On Sun, Sep 11, 2016 at 02:27:48PM -0400, Dan Cross wrote:
On Sun, Sep 11, 2016 at 1:39 PM, Doug McIlroy
<doug(a)cs.dartmouth.edu> wrote:
IIRC #!
originated at Bell Labs but it got out to the world via BSD.
Perhaps Dr. McIlroy could confirm / deny / expand upon the details
(please?)
I recall Dennis discussing the feature at some length before installing it.
So the exact semantics, especially the injected argument, are almost]
certainly his. I don't know whether he built on a model from elsewhere.
#! appeared between v7 (1979) and v8 (1985). As v8 was never released,
it clearly made its way into the world via BSD and USG. BSD, being
more nimble, was likely first.
Also, 8th edition was essentially a re-port of 4.1c BSD, correct? If it
were already in BSD, it could conceivably come back into 8th edition via
that route.
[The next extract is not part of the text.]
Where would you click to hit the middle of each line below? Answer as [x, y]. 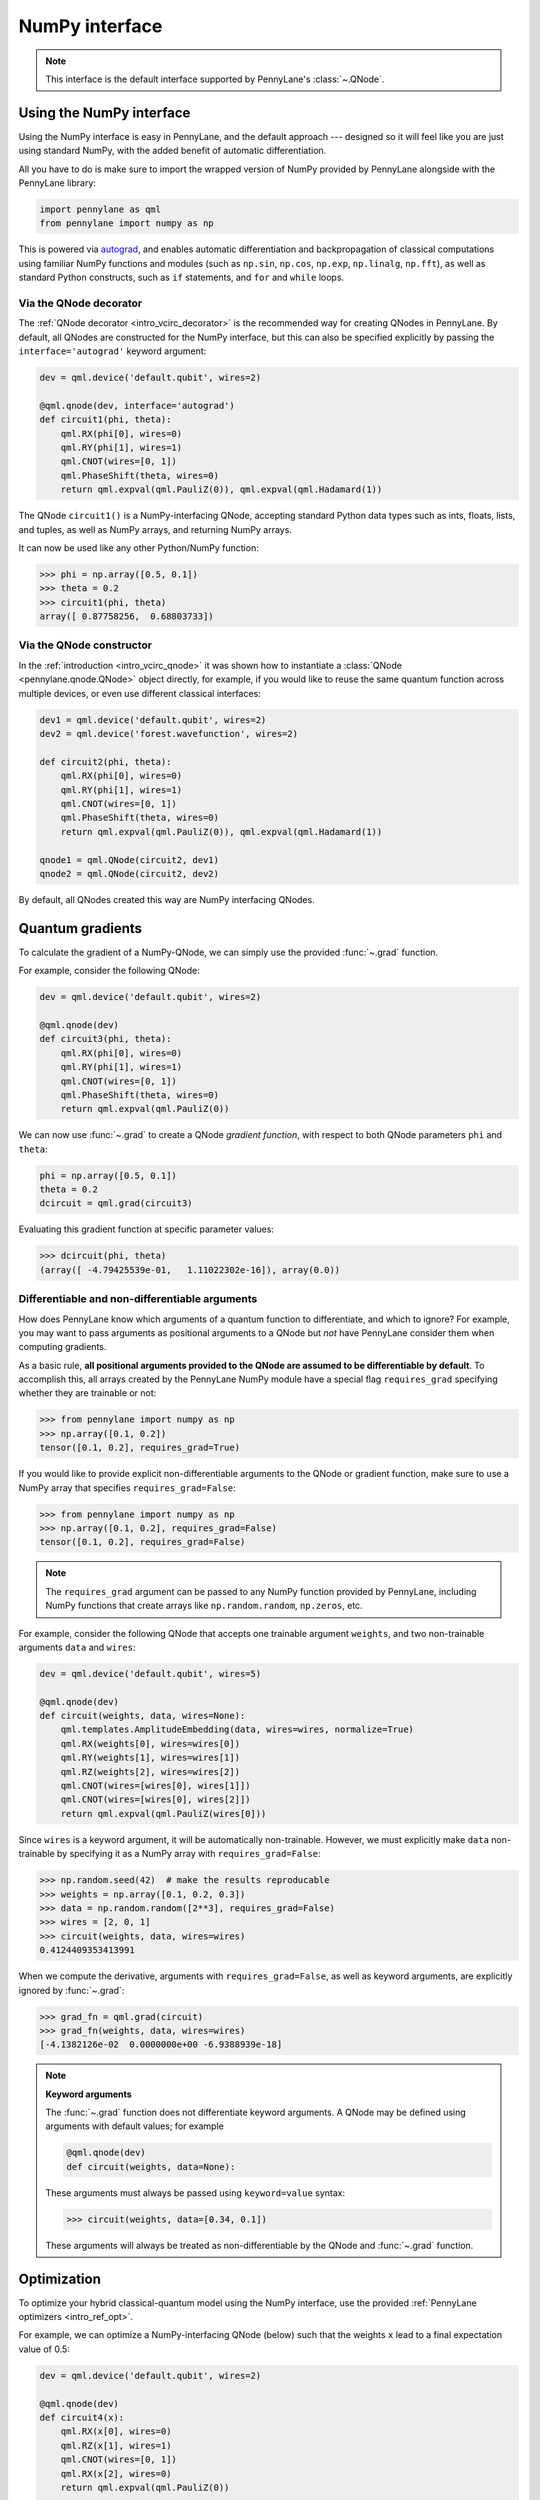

I found the following in /usr/src/sys/sys/TODO for 4.0BSD:
6. Exec fixes
> Implement dmr's #! feature; pass string arguments through faster.
See 4.0BSD /usr/src/sys/newsys/sys1.c
http://minnie.tuhs.org/cgi-bin/utree.pl?file=4BSD/usr/src/sys/newsys/sys1.c
for two mails from Dennis to Berkeley, sending the info and code.
From dmr Thu
Jan 10 04:25:49 1980 remote from research
The system has been changed so that if a
file being executed
begins with the magic characters #! , [...]
I tried to follow all the traces of #! and collected the results on
http://www.in-ulm.de/~mascheck/various/shebang/
I'd be happy to add and fix stuff, if somebody spots anything.
Warren, one has to be careful not to have trailing slashes in web archive URLs.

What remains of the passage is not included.